A product evolves. It serves multiple consumers, adapts to different contexts, and improves over time based on feedback. Success is measured by how well it serves all its users, not just the first one.
Lattice is infrastructure as a product. It's not a deployment script for a specific cluster - it's a platform framework that produces consistent, tested, secure Kubernetes environments across different hardware, network configurations, and operational requirements.
This distinction drives design decisions at every level.
The Parameterisation Problem
The most obvious challenge in reusable infrastructure is variability. Every deployment differs:
- Different hardware specs and node counts
- Different network topologies and address ranges
- Different storage requirements and disk layouts
- Different security postures and compliance standards
- Different component selections (mesh or no mesh, which monitoring thresholds)
The naive approach is configuration files with hundreds of variables. Set everything, deploy, hope the combinations work. This creates a different problem - combinatorial complexity. Testing every possible combination of variables isn't feasible, and untested combinations will eventually break.
Lattice handles this through layered configuration with sensible defaults:
Sane defaults - Every variable has a default that produces a working, secure deployment. A minimal configuration (just inventory - which nodes, which roles) produces a functional cluster.
Explicit overrides - Where you need to diverge from defaults, overrides are explicit and documented. You know what you changed and why.
Component toggles - Major components like Istio and Kiali are enabled or disabled as units, not configured piecemeal. This keeps the number of meaningful combinations manageable.
Validated combinations - The test suite validates the deployment as configured, catching incompatible settings before they cause runtime failures.
The goal is minimal configuration for common cases and explicit configuration for specific needs, with testing that covers what's actually deployed.
Separation of Concerns
Reusable infrastructure requires clear boundaries between layers:
Platform Layer
The platform layer is Lattice's core - Kubernetes itself, storage, networking, observability, and security hardening. This layer is consistent across deployments. Whether you're running three nodes or thirty, the platform behaves the same way.

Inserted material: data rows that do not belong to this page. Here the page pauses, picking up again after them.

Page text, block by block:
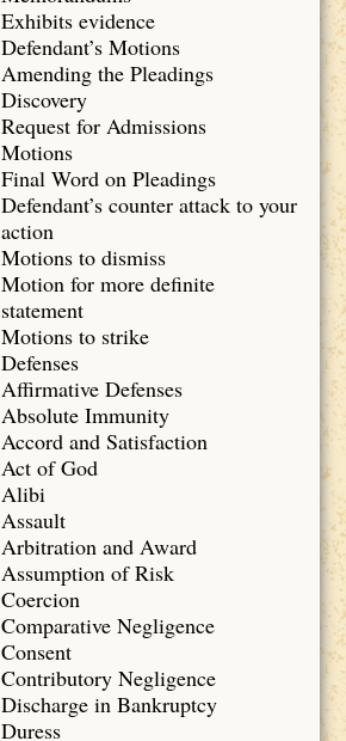
Exhibits evidence
Defendant’s Motions
Amending the Pleadings
Discovery
Request for Admissions
Motions
Final Word on Pleadings
Defendant’s counter attack to your
action
Motions to dismiss
Motion for more definite
statement
Motions to strike
Defenses
Affirmative Defenses
Absolute Immunity
Accord and Satisfaction
Act of God
Alibi
Assault
Arbitration and Award
Assumption of Risk
Coercion
Comparative Negligence
Consent
Contributory Negligence
Discharge in Bankruptcy
Duress

Changes at this layer affect every deployment. They're tested thoroughly and released deliberately. This is the product.
Configuration Layer
The configuration layer adapts the platform to a specific environment. Node inventory, network ranges, storage allocation, component selection. This layer is different for every deployment, but the structure is consistent.
Ansible's inventory and variable system handles this naturally. The same playbooks operate on different inventories to produce different but consistently structured environments.
Application Layer
The application layer is what runs on the platform. Lattice doesn't manage applications - it provides the platform they run on. This separation is important. Platform changes shouldn't require application changes, and application deployments shouldn't require platform modifications.
The interface between layers is Kubernetes itself - standard APIs, standard resource types, standard patterns. Applications don't need to know they're running on Lattice rather than any other Kubernetes distribution.
Policy Layer
Security policies, network policies, resource quotas, and access controls. These vary by environment and by organisation, but the mechanisms are consistent. Lattice provides the framework and sensible defaults; operators tune policies to their requirements.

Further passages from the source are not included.